▶ [Records supplied]:

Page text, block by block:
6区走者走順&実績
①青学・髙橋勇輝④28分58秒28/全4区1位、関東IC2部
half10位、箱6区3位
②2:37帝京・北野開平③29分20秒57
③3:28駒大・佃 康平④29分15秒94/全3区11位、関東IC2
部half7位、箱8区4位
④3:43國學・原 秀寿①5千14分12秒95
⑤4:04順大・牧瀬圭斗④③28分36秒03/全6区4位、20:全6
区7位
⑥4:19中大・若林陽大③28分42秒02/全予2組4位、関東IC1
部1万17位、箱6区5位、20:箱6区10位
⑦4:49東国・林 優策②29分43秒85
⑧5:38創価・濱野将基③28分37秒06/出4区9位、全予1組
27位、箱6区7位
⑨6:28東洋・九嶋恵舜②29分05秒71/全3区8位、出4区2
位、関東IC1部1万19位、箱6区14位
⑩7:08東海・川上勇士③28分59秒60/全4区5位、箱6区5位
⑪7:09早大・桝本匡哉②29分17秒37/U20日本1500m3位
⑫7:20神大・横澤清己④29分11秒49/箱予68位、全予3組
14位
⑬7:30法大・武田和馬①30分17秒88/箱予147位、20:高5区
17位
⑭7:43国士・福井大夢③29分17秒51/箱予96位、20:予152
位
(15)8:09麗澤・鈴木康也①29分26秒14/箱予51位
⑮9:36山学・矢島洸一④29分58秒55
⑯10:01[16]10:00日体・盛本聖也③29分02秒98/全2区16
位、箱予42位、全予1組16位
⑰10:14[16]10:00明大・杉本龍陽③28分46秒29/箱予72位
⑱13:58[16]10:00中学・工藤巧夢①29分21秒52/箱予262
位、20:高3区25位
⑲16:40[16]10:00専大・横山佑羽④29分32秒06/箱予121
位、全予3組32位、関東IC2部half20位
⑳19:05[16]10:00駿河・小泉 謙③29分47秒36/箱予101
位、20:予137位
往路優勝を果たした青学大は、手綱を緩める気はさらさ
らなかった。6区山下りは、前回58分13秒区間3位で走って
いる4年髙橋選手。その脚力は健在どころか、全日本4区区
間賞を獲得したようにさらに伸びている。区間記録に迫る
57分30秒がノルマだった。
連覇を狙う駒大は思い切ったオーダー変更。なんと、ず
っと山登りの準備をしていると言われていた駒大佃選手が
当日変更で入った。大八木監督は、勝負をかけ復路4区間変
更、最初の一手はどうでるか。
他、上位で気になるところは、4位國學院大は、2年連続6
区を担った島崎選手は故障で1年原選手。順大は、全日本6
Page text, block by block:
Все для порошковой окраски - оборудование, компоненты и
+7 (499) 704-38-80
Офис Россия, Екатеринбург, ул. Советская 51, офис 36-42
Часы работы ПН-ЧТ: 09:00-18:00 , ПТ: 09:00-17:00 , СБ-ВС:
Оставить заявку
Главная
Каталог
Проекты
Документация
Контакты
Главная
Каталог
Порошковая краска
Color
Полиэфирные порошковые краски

▶ [What to do]: Every line from the one with "区を担った島崎選手は故障で1年原選手。順大は、全日本6" to the end of the records above should be returned exactly, and no other lines.

▶ [Reply to the exercise]:
区を担った島崎選手は故障で1年原選手。順大は、全日本6
Page text, block by block:
Все для порошковой окраски - оборудование, компоненты и
+7 (499) 704-38-80
Офис Россия, Екатеринбург, ул. Советская 51, офис 36-42
Часы работы ПН-ЧТ: 09:00-18:00 , ПТ: 09:00-17:00 , СБ-ВС:
Оставить заявку
Главная
Каталог
Проекты
Документация
Контакты
Главная
Каталог
Порошковая краска
Color
Полиэфирные порошковые краски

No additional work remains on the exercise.